Federal Wildlife Crossings Pilot Program is a Smart Investment to Protect Biodiversity

Funding for Wildlife Crossings will benefit endangered species

Today, the Federal Highways Administration opened its next round of grants from the Wildlife Crossings Pilot Program, announcing that it will award up to $145 million in FY 2025 and $80 million in FY 2026 in dedicated federal funding for the construction of wildlife crossings as well as research, planning, and design to reduce wildlife-vehicle collisions. Wildlife crossings, including bridges, tunnels, overpasses, underpasses, and culverts, allow animals to cross highways and roads, avoiding the fatal threat of vehicle collisions. 

“Making roads safer for both wildlife and people is doable; it just takes commitment and investment,” said  Jewel Tomasula, Policy Advisor, Endangered Species Coalition. “The Wildlife Crossings Pilot Program has proven to be popular and has high potential to benefit our country’s most vulnerable species.”

“Allowing wildlife safe passage across roads is one of the most important things we can do to protect biodiversity, especially in the face of a changing climate that will push species to search for new habitats,” said Susan Holmes, Executive Director,  Endangered Species Coalition. “Many threatened and endangered species, such as ocelots, red wolves, and Florida panthers, are directly imperiled by roads.”

A recent study determined roads are a major threat to 29 federally threatened and endangered animal species in Florida alone. Nationally, a 2008 Federal Highway Administration report identified twenty-one threatened and endangered species for which road mortality is among the major threats to the survival of the species. 

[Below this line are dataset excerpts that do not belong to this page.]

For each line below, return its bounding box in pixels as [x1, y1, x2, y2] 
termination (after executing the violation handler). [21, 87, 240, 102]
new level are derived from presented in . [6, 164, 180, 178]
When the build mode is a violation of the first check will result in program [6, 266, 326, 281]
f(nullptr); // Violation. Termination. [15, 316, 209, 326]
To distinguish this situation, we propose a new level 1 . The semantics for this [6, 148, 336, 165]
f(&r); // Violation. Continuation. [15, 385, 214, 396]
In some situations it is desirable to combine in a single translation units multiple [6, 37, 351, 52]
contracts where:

In the first round of grant awards from the Wildlife Crossings Pilot Program, two projects are specifically designed to protect endangered wildlife. The U.S. Fish and Wildlife Service will construct underpass crossings for ocelots in the Laguna Atascosa National Wildlife Refuge in Texas. The Confederated Salish and Kootenai Tribes will construct an overpass spanning US Highway 93 within the Ninepipe National Wildlife Management Area in Montana to reduce crash-related mortality for grizzly bears in Montana. States, municipalities, Tribes, and federal agencies are among the eligible grant applicants.